Place yourself in the team member’s work environment. Listening with your heart means not being partial to a person’s position in that environment. That’s tough, especially when a friction point is between a hard worker and a slacker, and you’re listening to the slacker! Your heart is with the hard worker, but the slacker might be a hard worker at heart who is struggling with interpersonal issues. Listen as if the worker characteristics were reversed. Listen with the intensity of a talent scout discovering hidden abilities.
Place yourself in the team member’s training environment. You may or may not have been involved in the training, but listening with your heart means accepting the fact that some problems result from incomplete training. Learn to listen without being defensive.

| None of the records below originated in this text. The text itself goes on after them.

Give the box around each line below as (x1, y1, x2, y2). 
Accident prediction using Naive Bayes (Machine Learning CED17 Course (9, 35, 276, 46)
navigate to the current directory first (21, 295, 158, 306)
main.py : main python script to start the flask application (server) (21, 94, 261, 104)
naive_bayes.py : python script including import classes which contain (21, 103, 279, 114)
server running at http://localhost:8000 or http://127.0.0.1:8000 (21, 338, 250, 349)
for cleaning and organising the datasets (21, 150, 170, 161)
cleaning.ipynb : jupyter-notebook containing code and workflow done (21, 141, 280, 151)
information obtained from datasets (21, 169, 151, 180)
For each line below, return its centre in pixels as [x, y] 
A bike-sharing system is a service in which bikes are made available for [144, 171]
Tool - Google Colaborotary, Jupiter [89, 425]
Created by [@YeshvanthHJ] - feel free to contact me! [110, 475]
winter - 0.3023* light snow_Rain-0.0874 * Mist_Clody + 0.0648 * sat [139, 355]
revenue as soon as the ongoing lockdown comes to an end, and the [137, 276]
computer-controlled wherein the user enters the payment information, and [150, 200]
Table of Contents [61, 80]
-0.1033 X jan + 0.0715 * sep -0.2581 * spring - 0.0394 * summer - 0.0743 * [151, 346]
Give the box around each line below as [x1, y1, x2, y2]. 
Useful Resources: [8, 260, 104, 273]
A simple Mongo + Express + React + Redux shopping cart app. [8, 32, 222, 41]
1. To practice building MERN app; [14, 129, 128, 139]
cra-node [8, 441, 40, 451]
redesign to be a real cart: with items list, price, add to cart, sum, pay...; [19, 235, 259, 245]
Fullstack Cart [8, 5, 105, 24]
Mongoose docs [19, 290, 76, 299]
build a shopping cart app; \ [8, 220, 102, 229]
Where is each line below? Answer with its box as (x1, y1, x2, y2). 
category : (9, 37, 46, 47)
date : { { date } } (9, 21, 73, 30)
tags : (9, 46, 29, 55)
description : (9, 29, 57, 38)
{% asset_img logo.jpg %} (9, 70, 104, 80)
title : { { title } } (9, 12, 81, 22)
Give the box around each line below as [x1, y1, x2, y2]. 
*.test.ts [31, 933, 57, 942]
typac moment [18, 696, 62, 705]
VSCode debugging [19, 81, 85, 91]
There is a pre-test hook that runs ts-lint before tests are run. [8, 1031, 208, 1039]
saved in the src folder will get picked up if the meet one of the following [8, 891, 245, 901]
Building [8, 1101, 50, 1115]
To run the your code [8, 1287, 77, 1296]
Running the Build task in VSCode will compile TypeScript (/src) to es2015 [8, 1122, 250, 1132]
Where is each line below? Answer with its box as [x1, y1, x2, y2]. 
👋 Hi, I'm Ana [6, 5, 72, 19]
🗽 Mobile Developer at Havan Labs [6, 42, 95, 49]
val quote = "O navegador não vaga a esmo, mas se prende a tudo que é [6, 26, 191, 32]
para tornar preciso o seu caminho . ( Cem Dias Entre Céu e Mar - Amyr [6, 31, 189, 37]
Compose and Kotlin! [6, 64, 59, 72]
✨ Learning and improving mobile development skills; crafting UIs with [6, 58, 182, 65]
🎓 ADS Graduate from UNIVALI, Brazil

A heart to heart conversation may reveal a brand new vista of training techniques.
Place yourself in the team member’s career environment. Are you listening to their overall hopes and dreams? Listening in “the affirmative” lets the team member know you care about them beyond the end of their shift or the completion of their project. Listening about their future lets that person know you are with them in the present. Inserting positives in the conversation helps the team member in the “Self-Image Department.”
Listening with your heart says a TON without uttering a word. It says “I care about you.” “You are important to me and to this work.” It says “I’m approachable.”
Be the leader that will rank near the top of the empathy survey!